:: Dataset

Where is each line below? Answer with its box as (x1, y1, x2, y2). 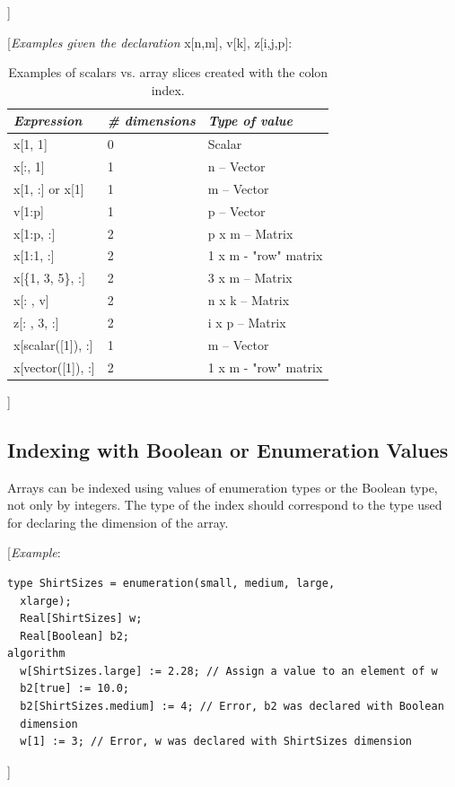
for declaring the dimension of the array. (7, 512, 229, 531)
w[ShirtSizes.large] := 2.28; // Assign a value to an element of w (20, 664, 438, 678)
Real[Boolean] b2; (20, 629, 130, 643)
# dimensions (107, 111, 196, 130)
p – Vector (207, 201, 266, 220)
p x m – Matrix (207, 223, 293, 242)
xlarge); (20, 594, 72, 608)
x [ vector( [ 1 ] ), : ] (13, 357, 95, 376)
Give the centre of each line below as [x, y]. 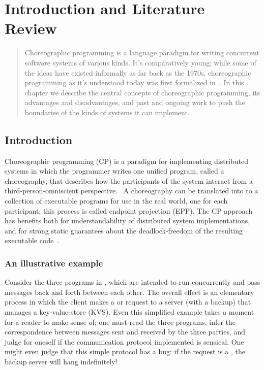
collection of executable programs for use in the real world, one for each [116, 201]
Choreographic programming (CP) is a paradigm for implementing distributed [127, 161]
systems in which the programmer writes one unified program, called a [114, 171]
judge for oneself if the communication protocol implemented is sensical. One [124, 341]
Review [31, 28]
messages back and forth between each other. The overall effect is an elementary [129, 292]
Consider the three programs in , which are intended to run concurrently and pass [133, 282]
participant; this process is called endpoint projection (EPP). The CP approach [129, 210]
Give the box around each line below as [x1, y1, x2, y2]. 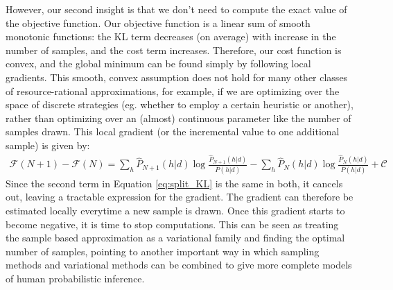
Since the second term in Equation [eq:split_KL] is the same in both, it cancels [6, 176, 343, 190]
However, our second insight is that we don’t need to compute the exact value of [6, 2, 347, 16]
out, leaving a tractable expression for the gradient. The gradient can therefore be [6, 189, 353, 204]
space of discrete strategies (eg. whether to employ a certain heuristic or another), [6, 97, 353, 112]
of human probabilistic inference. [6, 271, 145, 285]
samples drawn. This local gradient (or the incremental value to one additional [6, 124, 340, 139]
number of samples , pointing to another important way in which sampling [6, 244, 320, 258]
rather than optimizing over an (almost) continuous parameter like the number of [6, 110, 351, 125]

::::

__Work item__. From the records above, report the count of lines containing "value" and nothing more.

__Exercise output__. 3